(What you will do): Examine the entries and show every line in which the word "order" is found.

○ ○ ○

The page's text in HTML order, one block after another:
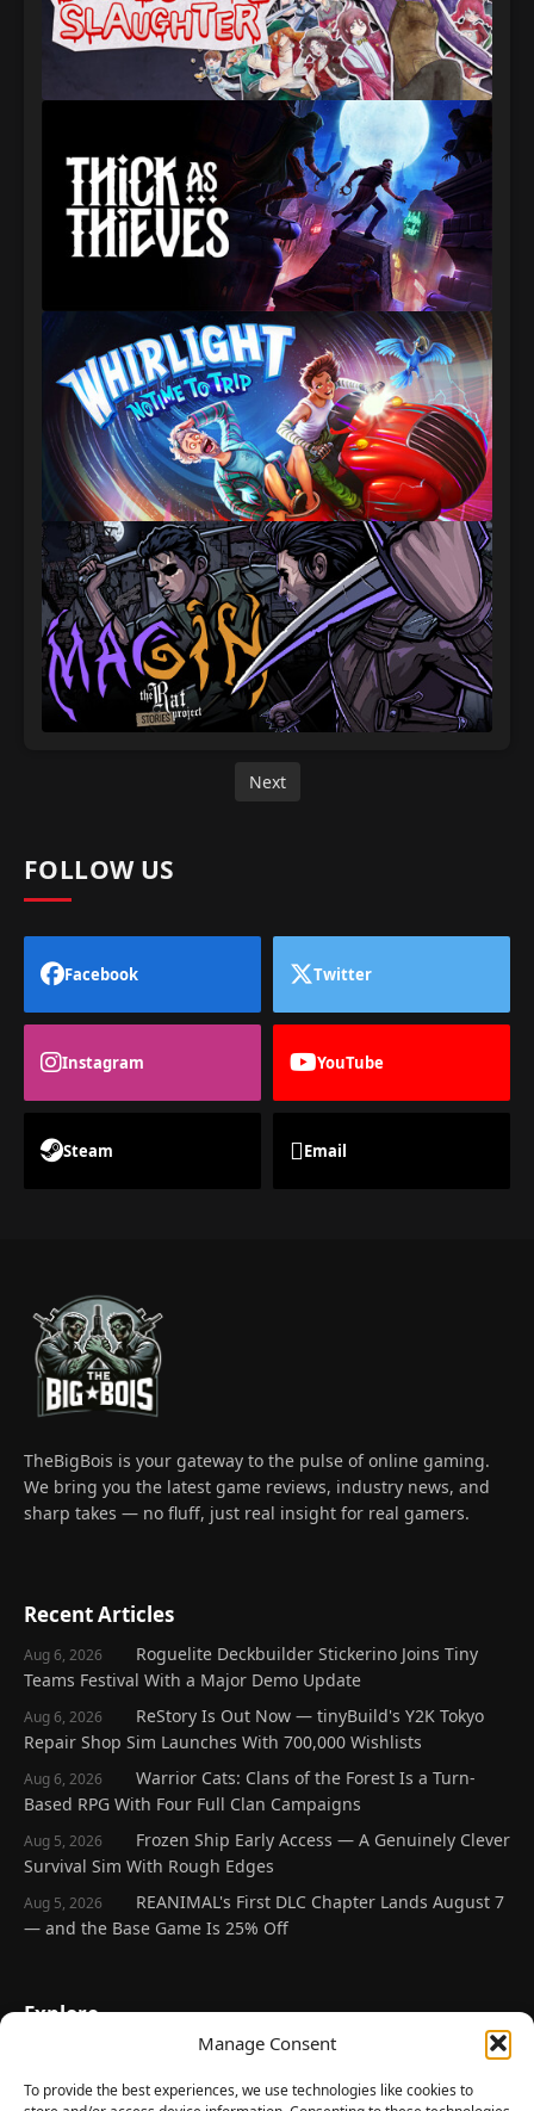
Manage Consent
To provide the best experiences, we use technologies like cookies to
Next
FOLLOW US
Facebook Twitter
Instagram YouTube
Steam Email
TheBigBois is your gateway to the pulse of online gaming.
We bring you the latest game reviews, industry news, and
sharp takes — no fluff, just real insight for real gamers.
Recent Articles
Aug 6, 2026
Roguelite Deckbuilder Stickerino Joins Tiny
Teams Festival With a Major Demo Update
Aug 6, 2026
ReStory Is Out Now — tinyBuild's Y2K Tokyo
Repair Shop Sim Launches With 700,000 Wishlists
Aug 6, 2026
Warrior Cats: Clans of the Forest Is a Turn-
Based RPG With Four Full Clan Campaigns
Aug 5, 2026
Frozen Ship Early Access — A Genuinely Clever
Survival Sim With Rough Edges
Aug 5, 2026
REANIMAL's First DLC Chapter Lands August 7
— and the Base Game Is 25% Off
Explore
Latest Reviews
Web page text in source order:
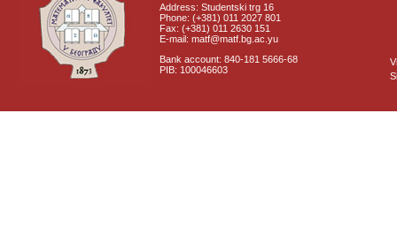
Address: Studentski trg 16
Phone: (+381) 011 2027 801
Fax: (+381) 011 2630 151
E-mail: matf@matf.bg.ac.yu
Bank account: 840-181 5666-68
PIB: 100046603

○ ○ ○

(Answer below):
The page's text in HTML order, one block after another:
Web page text in source order:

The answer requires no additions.